Un Día para el Mundo | 5 de Septiembre.

Un Día para el Mundo

Por allá por los años ’40 un grupo de ingenieros norteamericanos decidieron construir una represa en nuestro territorio, y su “genial” idea nos costó la destrucción de una de las tres mayores bellezas naturales del país: el salto del Hanabanilla.

Con un golpe de explosivos, la fauna, la flora, la cultura popular, la historia, y hasta el cementerio del pueblo de Siguanea, junto a todo un hermosísimo y fértil valle, desaparecieron bajo las aguas de un lago ahora indiscutiblemente útil; pero, ¿si pudiéramos explotar aquella riqueza a favor del desarrollo turístico, del mantenimiento de la diversidad biológica, de la cultura específica de cada lugar, de la explotación sostenible del medio ambiente, estaríamos dispuestos ahora a tomar la determinación?

Claro que nunca podremos saberlo, porque entonces no existían en el país una Ley y una estructura de vigilancia y asesoramiento que garantizara un encauce del desarrollo nacional basado en el respeto de la herencia que debemos legar a nuestros nietos.

La Revolución hizo eso. Ya desde 1981 existía en Cuba la Ley 33, muestra de la preocupación estatal de proteger el medio ambiente y usar racionalmente los recursos que son, a una vez, riqueza de todos y obligación que tenemos con los cubanos del futuro. Ese instrumento legal fue uno de los primeros promulgados en el contexto del Tercer Mundo, y por su estructura podría calificarse como adelantada para su tiempo.

Alrededor de 1995, en consonancia con disposiciones propiciadas por el contexto de la propia ley y las condiciones globales, que a la sazón estaban cambiando abruptamente, se realiza un estudio con la presencia de especialistas de mucha calificación y prestigio facilitados por el Programa de Legislación Ambiental de la Oficina Regional para América Latina, del programa homólogo de las Naciones Unidas, para conocer cuánto habían avanzado legislaciones similares de países parecidos al nuestro (en todos los aspectos: climáticos, culturales y demás), y también para probar la sintonía que tenían las disposiciones antillanas respecto a lo más avanzado del mundo.

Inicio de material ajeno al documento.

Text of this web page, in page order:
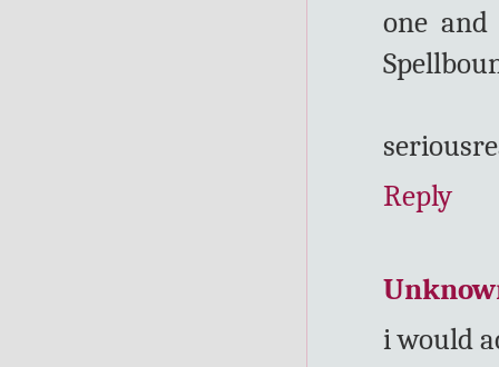
one
Reply
i would
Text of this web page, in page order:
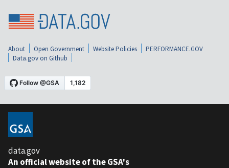
About Open Government Website Policies
PERFORMANCE.GOV
Data.gov on Github
data.gov
An official website of the GSA's
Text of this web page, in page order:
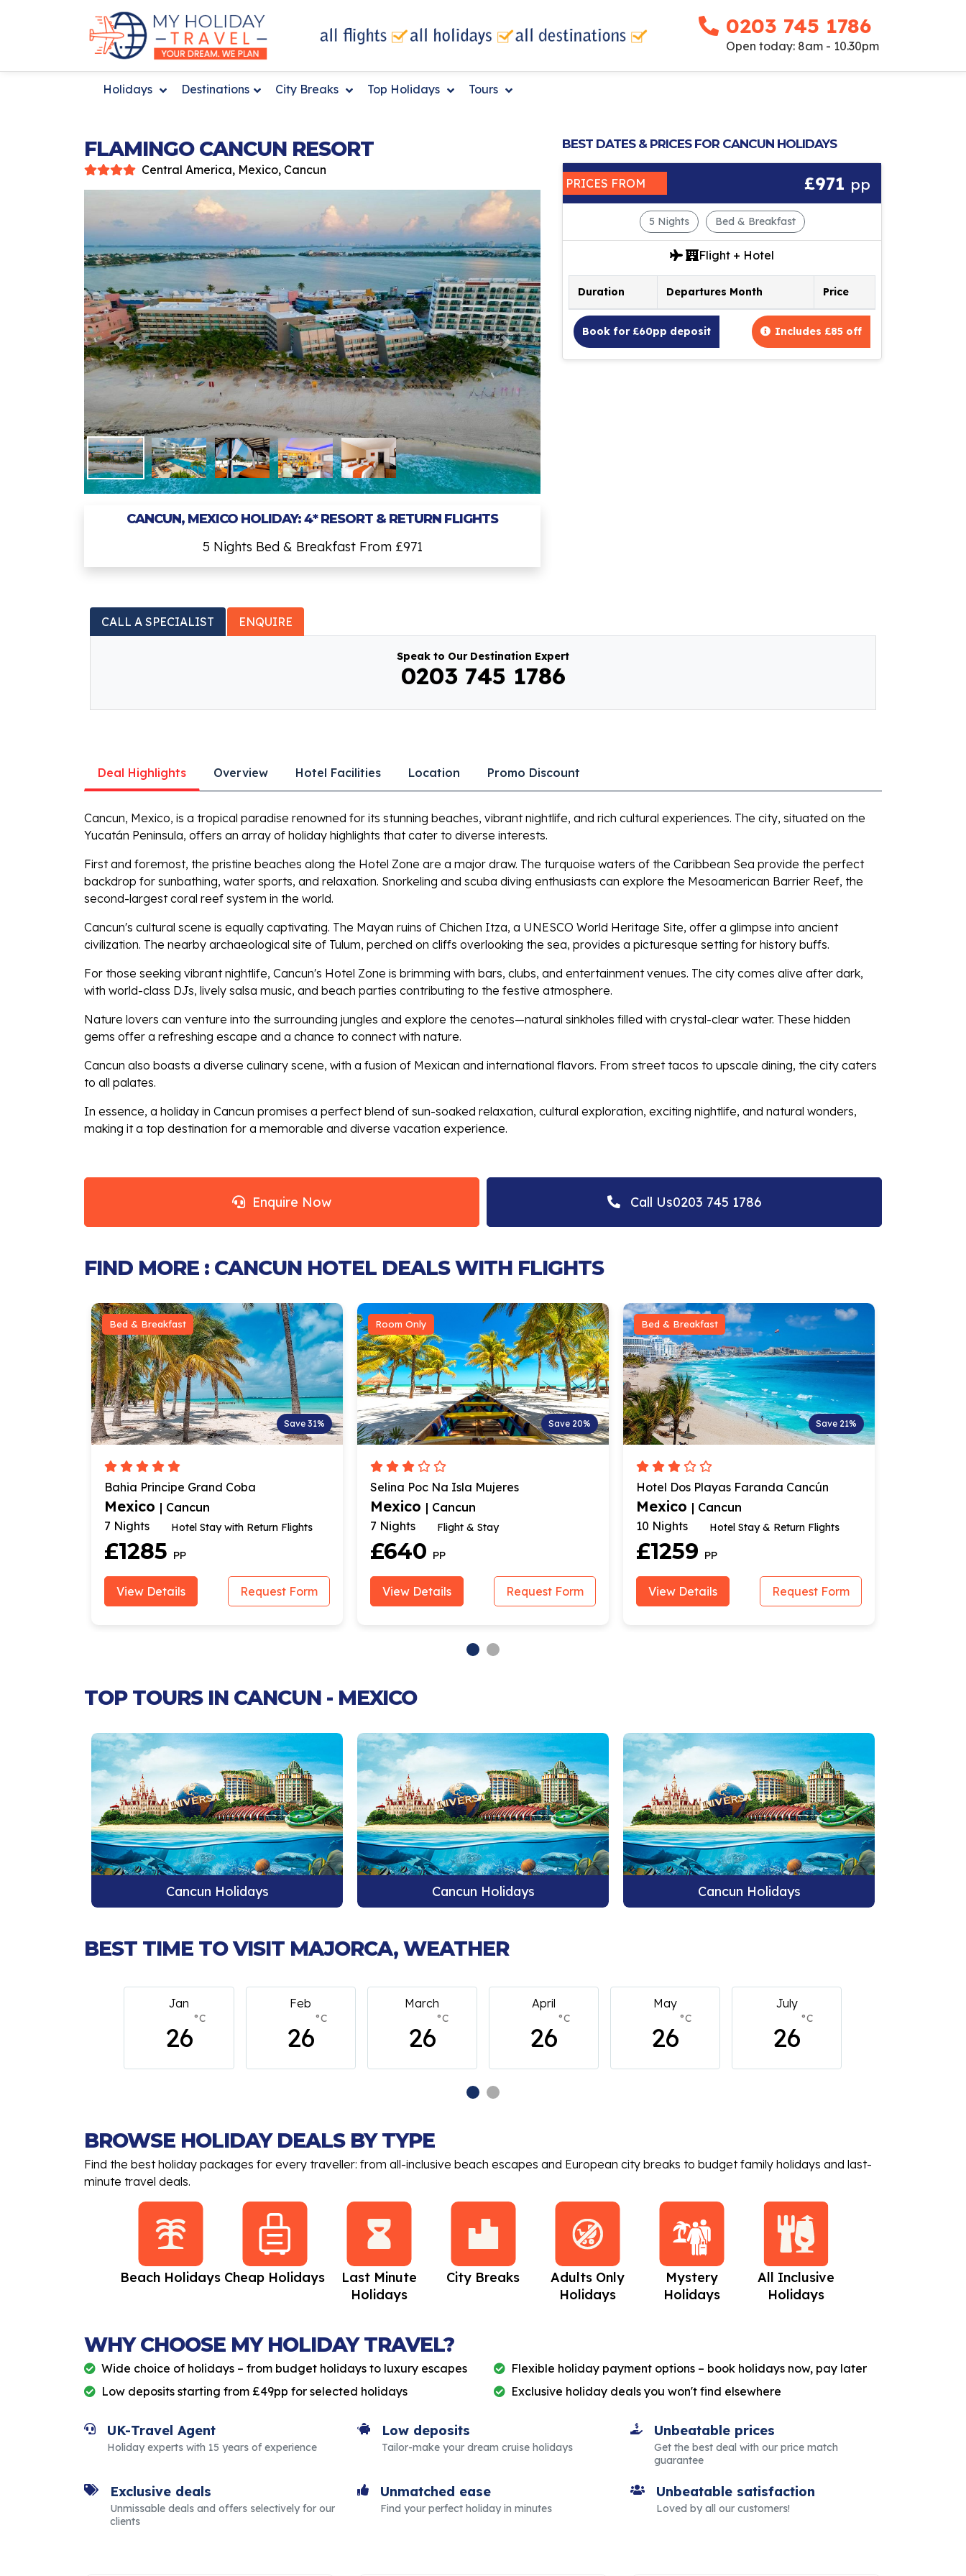
0203 745 1786
Open today: 8am - 10.30pm
Holidays Destinations City Breaks Top Holidays Tours
FLAMINGO CANCUN RESORT
Central America, Mexico, Cancun
CANCUN, MEXICO HOLIDAY: 4* RESORT & RETURN FLIGHTS
5 Nights Bed & Breakfast From £971
BEST DATES & PRICES FOR CANCUN HOLIDAYS
PRICES FROM £971 pp
5 Nights Bed & Breakfast
Flight + Hotel
Duration Departures Month Price
Book for £60pp deposit Includes £85 off
CALL A SPECIALIST ENQUIRE
Speak to Our Destination Expert
0203 745 1786
Deal Highlights Overview Hotel Facilities Location Promo Discount
Cancun, Mexico, is a tropical paradise renowned for its stunning beaches, vibrant nightlife, and rich cultural experiences. The city, situated on the
Yucatán Peninsula, offers an array of holiday highlights that cater to diverse interests.
First and foremost, the pristine beaches along the Hotel Zone are a major draw. The turquoise waters of the Caribbean Sea provide the perfect
backdrop for sunbathing, water sports, and relaxation. Snorkeling and scuba diving enthusiasts can explore the Mesoamerican Barrier Reef, the
second-largest coral reef system in the world.
Cancun's cultural scene is equally captivating. The Mayan ruins of Chichen Itza, a UNESCO World Heritage Site, offer a glimpse into ancient
civilization. The nearby archaeological site of Tulum, perched on cliffs overlooking the sea, provides a picturesque setting for history buffs.
For those seeking vibrant nightlife, Cancun's Hotel Zone is brimming with bars, clubs, and entertainment venues. The city comes alive after dark,
with world-class DJs, lively salsa music, and beach parties contributing to the festive atmosphere.
Nature lovers can venture into the surrounding jungles and explore the cenotes—natural sinkholes filled with crystal-clear water. These hidden
gems offer a refreshing escape and a chance to connect with nature.
Cancun also boasts a diverse culinary scene, with a fusion of Mexican and international flavors. From street tacos to upscale dining, the city caters
to all palates.
In essence, a holiday in Cancun promises a perfect blend of sun-soaked relaxation, cultural exploration, exciting nightlife, and natural wonders,
making it a top destination for a memorable and diverse vacation experience.
Enquire Now Call Us0203 745 1786
FIND MORE : CANCUN HOTEL DEALS WITH FLIGHTS
Save 31%
Stay with Return Flights
Request Form
Room Only
Save 20%
Selina Poc Na Isla Mujeres
Mexico
7 Nights
Flight & Stay
View Details Request Form
Bed & Breakfast
Save 21%
Hotel Dos Playas Faranda Cancún
Mexico
10 Nights
Hotel Stay & Return Flights
View Details Request Form
Room Only
Hotel Imperial Laguna Faranda
Mexico
14 Nights
Stay & Flights
View Details
TOP TOURS IN CANCUN - MEXICO
Cancun Holidays Cancun Holidays Cancun Holidays
BEST TIME TO VISIT MAJORCA, WEATHER
Feb
26
°C
March
26
°C
April
26
°C
May
26
°C
July
26
°C
July
26
°C
BROWSE HOLIDAY DEALS BY TYPE
Find the best holiday packages for every traveller: from all-inclusive beach escapes and European city breaks to budget family holidays and last-
minute travel deals.
Beach Holidays Cheap Holidays
Last Minute
Holidays
City Breaks
Adults Only
Holidays
Mystery
Holidays
All Inclusive
Holidays
WHY CHOOSE MY HOLIDAY TRAVEL?
Wide choice of holidays – from budget holidays to luxury escapes
Flexible holiday payment options – book holidays now, pay later
Low deposits starting from £49pp for selected holidays
Exclusive holiday deals you won't find elsewhere
UK-Travel Agent
Holiday experts with 15 years of experience
Low deposits
Tailor-make your dream cruise holidays
Unbeatable prices
Get the best deal with our price match
guarantee
Exclusive deals
Unmissable deals and offers selectively for our
clients
Unmatched ease
Find your perfect holiday in minutes
Unbeatable satisfaction
Loved by all our customers!

Una vez realizado todo este esfuerzo, los mecanismos competentes del Estado cubano decidieron proponer la creación de una nueva legislación que actualizara la anterior respecto a la situación actual del planeta, y los retos que enfrentaba en ese momento una economía cubana en expansión.

Una vez conformado el anteproyecto, se circuló por las múltiples dependencias del Ministerio de Ciencia, Tecnología y Medio Ambiente (CITMA) para tomar el pulso del mismo justo en brazos de quienes serían sus principales usufructuarios. Posteriormente se sometió a la sabia revisión de los diputados de la Asamblea Nacional del Poder Popular, y del propio pueblo, cuyo patrimonio defendería, discutiéndose abiertamente en reuniones de vecinos, sindicatos obreros, asociaciones juveniles, de artistas, periodistas, escritores…

Resultó particularmente impresionante el interés manifestado por la gente simple, los campesinos, los obreros de las industrias potencialmente contaminantes, los afectados por enfermedades crónicas como el asma, u otros muchos más, interesados en opinar al respecto de cómo querían que fuera una ley que protegiera sus intereses, a partir de lo que ya habían alcanzado con la Revolución, y hacia futuras conquistas.

Finalmente, el 11 de julio de 1997, en sesión plenaria del IX Período ordinario de la Cuarta Legislatura, el Parlamento cubano la dejó aprobada con el nombre que se le conoce, Ley 81 sobre la Protección del Medio Ambiente, con la que se ganó en especificidad y se garantizó el reinicio -ésta vez con mas precisión- de un proceso de continua renovación.

El texto contempla especialmente la imperiosa necesidad del desarrollo sostenible, y toma desde el inicio las previsiones necesarias respecto a la conformación y revisión de disposiciones complementarias que vayan siendo necesarias para ampliar cada vez el nivel de control exigido.

Con el carácter de sombrilla que caracteriza a sus similares, la legislación cubana servirá de amparo e inspiración de todo el arsenal de complementos legales afines, que coadyuven al legado que en materia de medio ambiente, los hombres de hoy debemos a las generaciones del siglo XXI.